**Work request**
Write the records out exactly as they read, but not the pictures.

─── Records shown

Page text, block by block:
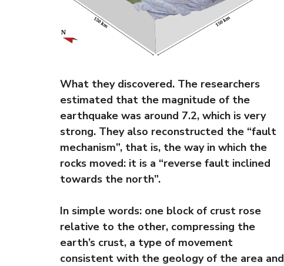
What they discovered. The researchers
estimated that the magnitude of the
earthquake was around 7.2, which is very
strong. They also reconstructed the “fault
mechanism”, that is, the way in which the
rocks moved: it is a “reverse fault inclined
towards the north”.
In simple words: one block of crust rose
relative to the other, compressing the
earth’s crust, a type of movement
consistent with the geology of the area and
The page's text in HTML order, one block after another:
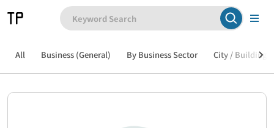
All Business (General) By Business Sector City / Building /
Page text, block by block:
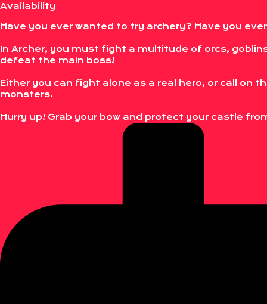
Availability
Have you ever wanted to try archery? Have you
In Archer, you must fight a multitude of orcs,
defeat the main boss!
Either you can fight alone as a real hero, or call on
monsters.
Hurry up! Grab your bow and protect your castle
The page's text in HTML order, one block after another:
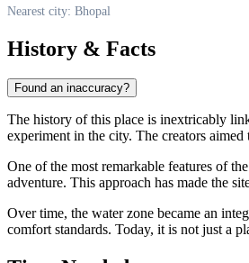
Nearest city: Bhopal
History & Facts
Found an inaccuracy?
The history of this place is inextricably
experiment in the city. The creators
One of the most remarkable features of
adventure. This approach has made the
Over time, the water zone became an
comfort standards. Today, it is not just a
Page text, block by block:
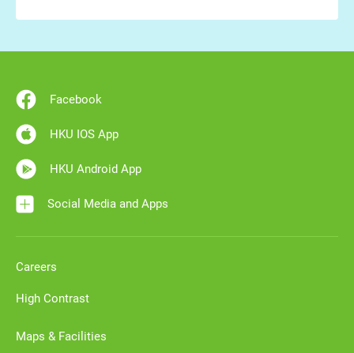
Facebook
HKU IOS App
HKU Android App
Social Media and Apps
Careers
High Contrast
Maps & Facilities
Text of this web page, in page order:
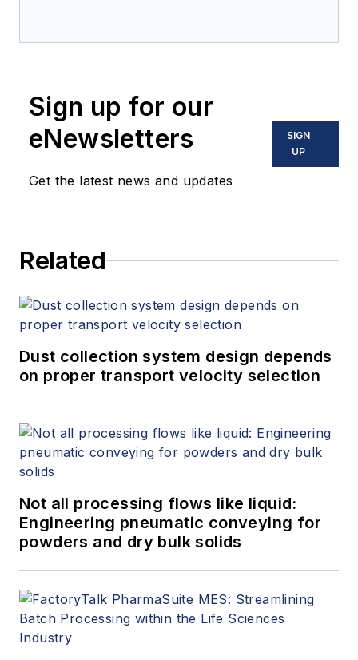
Sign up for our
eNewsletters
Get the latest news and updates
SIGN
UP
Related
Dust collection system design depends
on proper transport velocity selection
Not all processing flows like liquid:
Engineering pneumatic conveying for
powders and dry bulk solids
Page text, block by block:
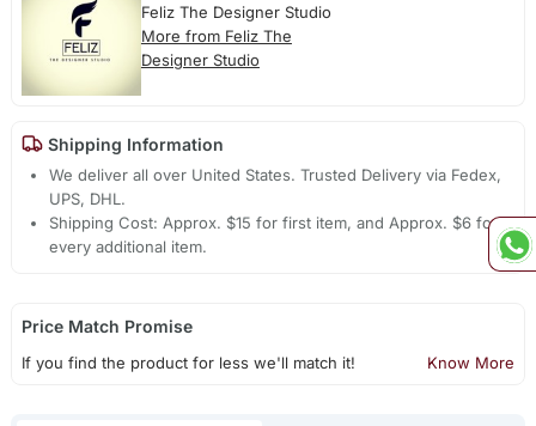
Feliz The Designer Studio
More from Feliz The
Designer Studio
Shipping Information
We deliver all over United States. Trusted Delivery via Fedex,
UPS, DHL.
Shipping Cost: Approx. $15 for first item, and Approx. $6 for
every additional item.
Price Match Promise
If you find the product for less we'll match it! Know More
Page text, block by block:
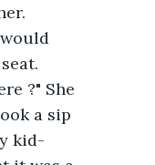
?" She
a sip
kid-
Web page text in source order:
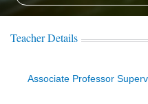
Teacher Details
Associate Professor
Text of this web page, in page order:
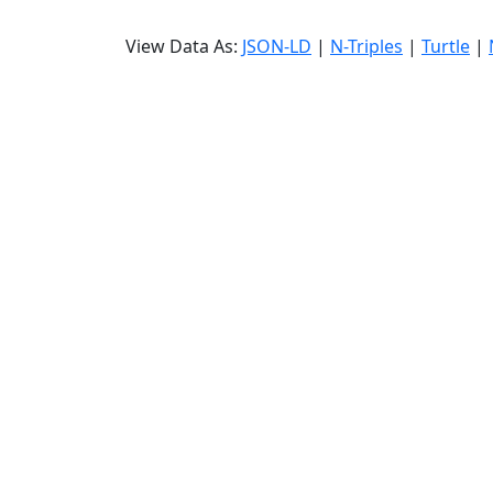
View Data As: JSON-LD | N-Triples | Turtle |
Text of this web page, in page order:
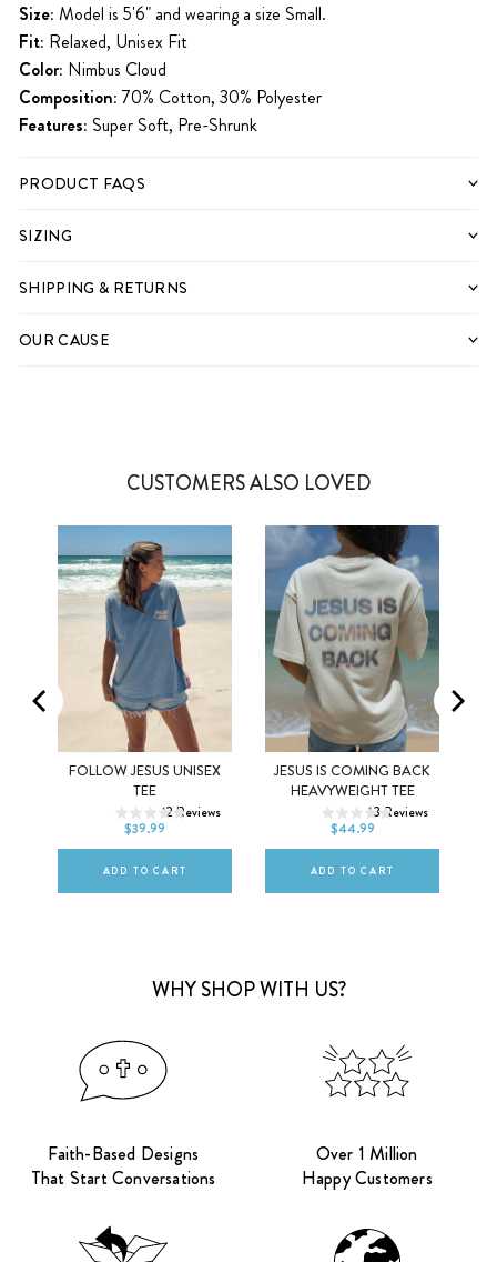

──────

**Worked solution**
Page text, block by block:
What they discovered. The researchers
estimated that the magnitude of the
earthquake was around 7.2, which is very
strong. They also reconstructed the “fault
mechanism”, that is, the way in which the
rocks moved: it is a “reverse fault inclined
towards the north”.
In simple words: one block of crust rose
relative to the other, compressing the
earth’s crust, a type of movement
consistent with the geology of the area and
The page's text in HTML order, one block after another:
All Business (General) By Business Sector City / Building /
Page text, block by block:
Availability
Have you ever wanted to try archery? Have you
In Archer, you must fight a multitude of orcs,
defeat the main boss!
Either you can fight alone as a real hero, or call on
monsters.
Hurry up! Grab your bow and protect your castle
The page's text in HTML order, one block after another:
Nearest city: Bhopal
History & Facts
Found an inaccuracy?
The history of this place is inextricably
experiment in the city. The creators
One of the most remarkable features of
adventure. This approach has made the
Over time, the water zone became an
comfort standards. Today, it is not just a
Page text, block by block:
Facebook
HKU IOS App
HKU Android App
Social Media and Apps
Careers
High Contrast
Maps & Facilities
Text of this web page, in page order:
Sign up for our
eNewsletters
Get the latest news and updates
SIGN
UP
Related
Dust collection system design depends
on proper transport velocity selection
Not all processing flows like liquid:
Engineering pneumatic conveying for
powders and dry bulk solids
Page text, block by block:
Feliz The Designer Studio
More from Feliz The
Designer Studio
Shipping Information
We deliver all over United States. Trusted Delivery via Fedex,
UPS, DHL.
Shipping Cost: Approx. $15 for first item, and Approx. $6 for
every additional item.
Price Match Promise
If you find the product for less we'll match it! Know More
Page text, block by block:
?" She
a sip
kid-
Web page text in source order:
Teacher Details
Associate Professor
Text of this web page, in page order:
View Data As: JSON-LD | N-Triples | Turtle |
Text of this web page, in page order:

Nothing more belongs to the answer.